Program Managers are a key to meeting these competitive threats. They are playing their proper role in portfolio decision-making when and if:

A) Program Managers are a part of the group that decides if changes in a project’s course are indicated.

B) Executives understand and support Program Managers’ decision-making role.

C) Program Management’s role in decision-making is communicated to the wider organization and the organization buys into it. Program Managers have a platform if and only if they have a decision-making role and everyone knows it.

The Problem: Poor Portfolio Management = Slow Decision Making

Consider a division of a large communications company that had developed a concept for an innovative mobile security product targeting apartment dwellers. The product involved a wearable piece of hardware (something like FitBit’s products) and an app.

Since this was a new business for the company, they began by writing a detailed strategic plan. Their plan seemed to have included everything: market capital, a go-to-market strategy, a service and support plan, the works! What this company failed to do, however, was to create comprehensive roadmaps that showed the product’s technology and platform evolution.

A small Silicon Valley start-up that had developed an elegant solution to a key technology challenge then appeared on the scene. Because the larger company did not have a detailed roadmap, they didn’t know if the technology to compete with the new entrant was in the current or the next generation platform. They didn’t know when a competing feature set would occur. Consequently, they couldn’t accelerate their engineering development process to meet the competitive threat.

The result: the company lost three months of reaction time. They permanently ceded this feature to the competitor and had to focus on different types of differentiation.

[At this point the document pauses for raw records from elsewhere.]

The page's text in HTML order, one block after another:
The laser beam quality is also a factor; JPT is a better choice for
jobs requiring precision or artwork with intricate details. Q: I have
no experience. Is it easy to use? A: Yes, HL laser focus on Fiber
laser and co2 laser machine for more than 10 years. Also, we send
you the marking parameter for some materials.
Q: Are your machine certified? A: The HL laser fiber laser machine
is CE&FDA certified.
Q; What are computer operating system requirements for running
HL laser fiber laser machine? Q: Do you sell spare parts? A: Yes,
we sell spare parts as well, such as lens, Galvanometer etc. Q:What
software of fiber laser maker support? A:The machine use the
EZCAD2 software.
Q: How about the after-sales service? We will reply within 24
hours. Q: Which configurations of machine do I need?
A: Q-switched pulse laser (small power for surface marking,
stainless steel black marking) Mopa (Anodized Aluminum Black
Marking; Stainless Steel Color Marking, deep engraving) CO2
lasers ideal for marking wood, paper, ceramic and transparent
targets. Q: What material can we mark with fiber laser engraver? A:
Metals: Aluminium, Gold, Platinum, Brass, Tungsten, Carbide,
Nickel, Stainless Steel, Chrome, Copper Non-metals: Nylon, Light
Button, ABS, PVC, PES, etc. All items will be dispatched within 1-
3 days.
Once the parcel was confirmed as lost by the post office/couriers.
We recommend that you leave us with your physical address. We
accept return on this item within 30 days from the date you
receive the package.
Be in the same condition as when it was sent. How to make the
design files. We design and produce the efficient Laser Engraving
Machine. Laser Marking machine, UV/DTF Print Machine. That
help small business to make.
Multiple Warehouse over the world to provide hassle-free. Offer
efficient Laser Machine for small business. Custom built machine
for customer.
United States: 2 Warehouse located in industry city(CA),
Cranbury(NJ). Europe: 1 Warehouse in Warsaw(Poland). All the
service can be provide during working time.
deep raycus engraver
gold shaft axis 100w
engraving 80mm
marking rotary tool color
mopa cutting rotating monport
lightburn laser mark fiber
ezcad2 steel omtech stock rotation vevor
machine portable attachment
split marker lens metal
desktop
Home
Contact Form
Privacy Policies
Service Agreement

The Solution: Empowerment + Roadmaps

If your company faces similar challenges, then the solution is two-fold. First, empower Program Managers to have input in decision-making when mid-course corrections are required to meet competitive threats.

Why should Program Managers enjoy a broader, decision-making role? Because they are close to the day-to-day operations, and understand the program definition, resources, risks, and financials.

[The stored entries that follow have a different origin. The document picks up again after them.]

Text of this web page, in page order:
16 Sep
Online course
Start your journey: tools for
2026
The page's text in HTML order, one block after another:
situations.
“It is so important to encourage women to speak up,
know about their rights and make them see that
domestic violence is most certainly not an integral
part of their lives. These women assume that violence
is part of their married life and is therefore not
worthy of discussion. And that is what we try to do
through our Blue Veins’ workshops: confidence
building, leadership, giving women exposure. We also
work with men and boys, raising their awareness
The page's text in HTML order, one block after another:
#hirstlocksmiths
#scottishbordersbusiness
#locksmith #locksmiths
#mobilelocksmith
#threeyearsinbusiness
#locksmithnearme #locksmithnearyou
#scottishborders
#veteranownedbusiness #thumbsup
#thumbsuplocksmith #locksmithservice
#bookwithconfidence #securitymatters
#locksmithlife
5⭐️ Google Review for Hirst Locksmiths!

While such mid-course decisions are usually the domain of General Managers, it is necessary to have cross-functional input. Business development, corporate development, product development, and marketing are usually at the table. Program Managers, however, are often left out. They need a platform and they need the authority to make decisions and not sit on the sidelines.

Empower your Program Managers to weigh in and strongly influence decision-making. Write this decision-making authority into the job descriptions and program plans. Make sure that all stakeholders understand that Program Managers have this authority and responsibility, and that higher management buys-in.

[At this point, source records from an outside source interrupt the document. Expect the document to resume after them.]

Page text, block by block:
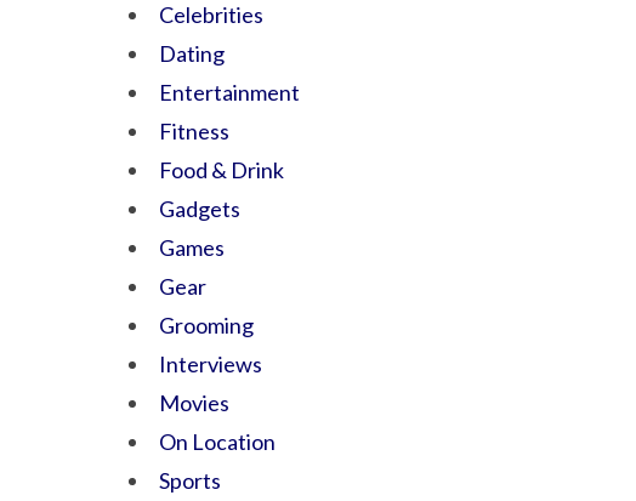
Celebrities
Dating
Entertainment
Fitness
Food & Drink
Gadgets
Games
Gear
Grooming
Interviews
Movies
On Location
Sports

A roadmap like the one below is also an effective portfolio management tool when unexpected competitive threats arise. Place your markets, products and technology categories, on the vertical axis and time on the horizontal axis. Diagrams like these provide your teams and managers with a visual guide for decision making when unexpected changes or risks occur.

Conclusion

Your portfolio process is the lever of agility. If your company does not have a portfolio process for its products and technologies, it needs to start by developing one. Portfolio management, however, is necessary but not sufficient. Your company also needs a clear map articulating which features are brought to market on which platforms. Product and technology roadmaps are among the best tools for tracking programs and enabling decisions around them.

When meaningful change occurs in markets or technology that affect individual programs, it is also essential that the Program Managers are involved in the decision-making. They own the global view of their programs. Don’t leave the question of mid-course correction to GMs or heads of Marketing alone. Program Managers must play a key role in framing a competitive response.